** Problem **
Pull out from the material below all lines with "MATERIALS".

** Given data **
[Start of Attachment]

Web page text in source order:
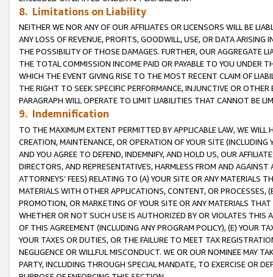
8. Limitations on Liability
NEITHER WE NOR ANY OF OUR AFFILIATES OR LICENSORS WILL BE
ANY LOSS OF REVENUE, PROFITS, GOODWILL, USE, OR DATA ARISING
THE POSSIBILITY OF THOSE DAMAGES. FURTHER, OUR AGGREGATE
THE TOTAL COMMISSION INCOME PAID OR PAYABLE TO YOU UNDER
WHICH THE EVENT GIVING RISE TO THE MOST RECENT CLAIM OF
THE RIGHT TO SEEK SPECIFIC PERFORMANCE, INJUNCTIVE OR
PARAGRAPH WILL OPERATE TO LIMIT LIABILITIES THAT CANNOT BE
9. Indemnification
TO THE MAXIMUM EXTENT PERMITTED BY APPLICABLE LAW, WE WILL
CREATION, MAINTENANCE, OR OPERATION OF YOUR SITE (INCLUDING
AND YOU AGREE TO DEFEND, INDEMNIFY, AND HOLD US, OUR
DIRECTORS, AND REPRESENTATIVES, HARMLESS FROM AND
ATTORNEYS’ FEES) RELATING TO (A) YOUR SITE OR ANY MATERIALS
MATERIALS WITH OTHER APPLICATIONS, CONTENT, OR PROCESSES,
PROMOTION, OR MARKETING OF YOUR SITE OR ANY MATERIALS
WHETHER OR NOT SUCH USE IS AUTHORIZED BY OR VIOLATES THIS
OF THIS AGREEMENT (INCLUDING ANY PROGRAM POLICY), (E) YOUR
YOUR TAXES OR DUTIES, OR THE FAILURE TO MEET TAX
NEGLIGENCE OR WILLFUL MISCONDUCT. WE OR OUR NOMINEE MAY
PARTY, INCLUDING THROUGH SPECIAL MANDATE, TO EXERCISE OR
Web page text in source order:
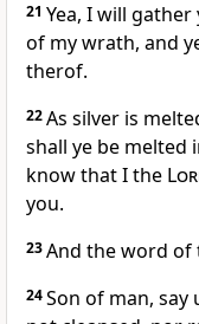
21 Yea, I will
of my wrath, and
therof.
22As silver is
shall ye be melted
know that I the
you.
23And the word of
24Son of man, say
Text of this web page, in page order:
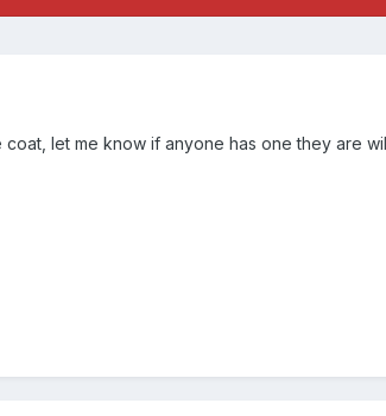
let me know if anyone has one they are
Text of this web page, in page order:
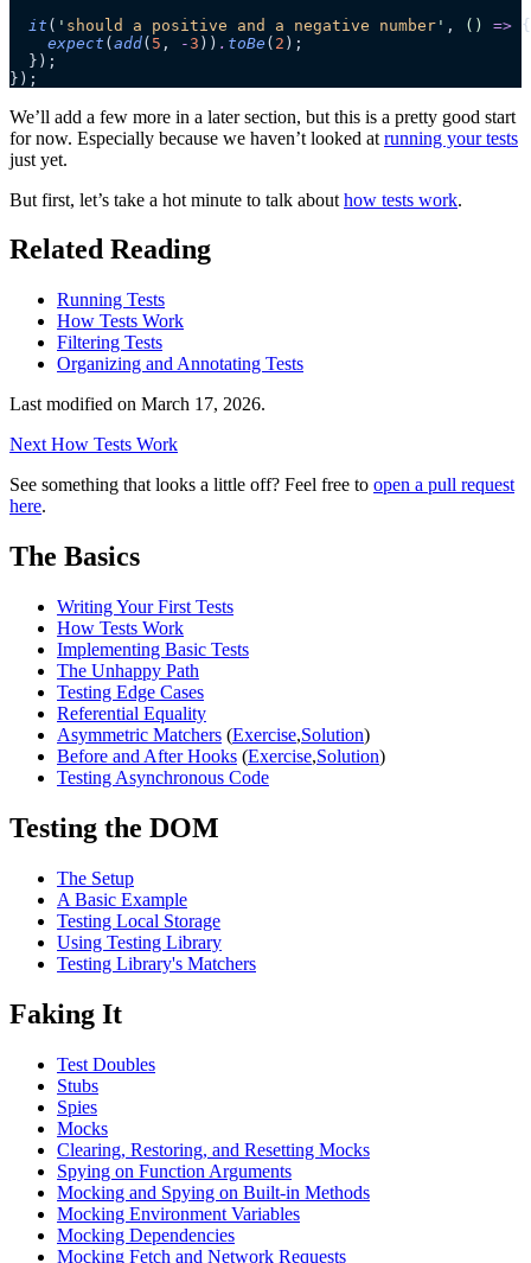
  it
( ' should a positive and a negative number ' , () => {
    expect
(add( 5 , -3 )) . toBe ( 2 );
  });
});
We’ll add a few more in a later section, but this is a pretty good start
for now. Especially because we haven’t looked at running your tests
just yet.
But first, let’s take a hot minute to talk about how tests work.
Related Reading
Running Tests
How Tests Work
Filtering Tests
Organizing and Annotating Tests
Last modified on March 17, 2026.
Next How Tests Work
See something that looks a little off? Feel free to open a pull request
here.
The Basics
Writing Your First Tests
How Tests Work
Implementing Basic Tests
The Unhappy Path
Testing Edge Cases
Referential Equality
Asymmetric Matchers (Exercise,Solution)
Before and After Hooks (Exercise,Solution)
Testing Asynchronous Code
Testing the DOM
The Setup
A Basic Example
Testing Local Storage
Using Testing Library
Testing Library's Matchers
Faking It
Test Doubles
Stubs
Spies
Mocks
Clearing, Restoring, and Resetting Mocks
Spying on Function Arguments
Mocking and Spying on Built-in Methods
Mocking Environment Variables
Mocking Dependencies
Mocking Fetch and Network Requests
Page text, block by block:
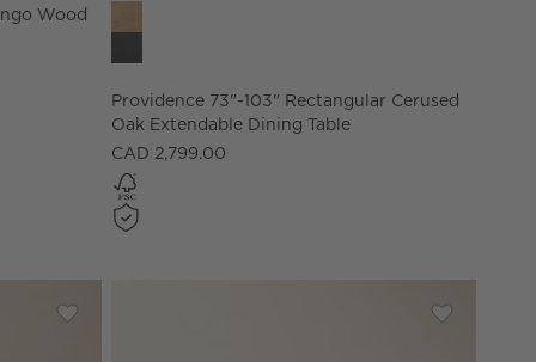
Wood
Providence 73"-103" Rectangular Cerused
Oak Extendable Dining Table
CAD 2,799.00
goop (84" - 108")
Save to Favorites
Rio Onyx and Walnut Rectangular Dining Table (86" -
Save to
Otis 82"-
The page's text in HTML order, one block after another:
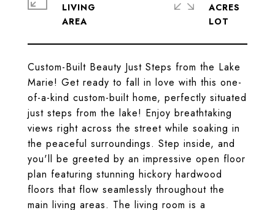
Custom-Built Beauty Just Steps from the Lake
Marie! Get ready to fall in love with this one-
of-a-kind custom-built home, perfectly situated
just steps from the lake! Enjoy breathtaking
views right across the street while soaking in
the peaceful surroundings. Step inside, and
you'll be greeted by an impressive open floor
plan featuring stunning hickory hardwood
floors that flow seamlessly throughout the
main living areas. The living room is a
LIVING
ACRES
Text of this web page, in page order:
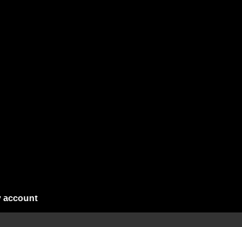
account

[End of Attachment]

** Reply **
ATTORNEYS’ FEES) RELATING TO (A) YOUR SITE OR ANY MATERIALS
MATERIALS WITH OTHER APPLICATIONS, CONTENT, OR PROCESSES,
PROMOTION, OR MARKETING OF YOUR SITE OR ANY MATERIALS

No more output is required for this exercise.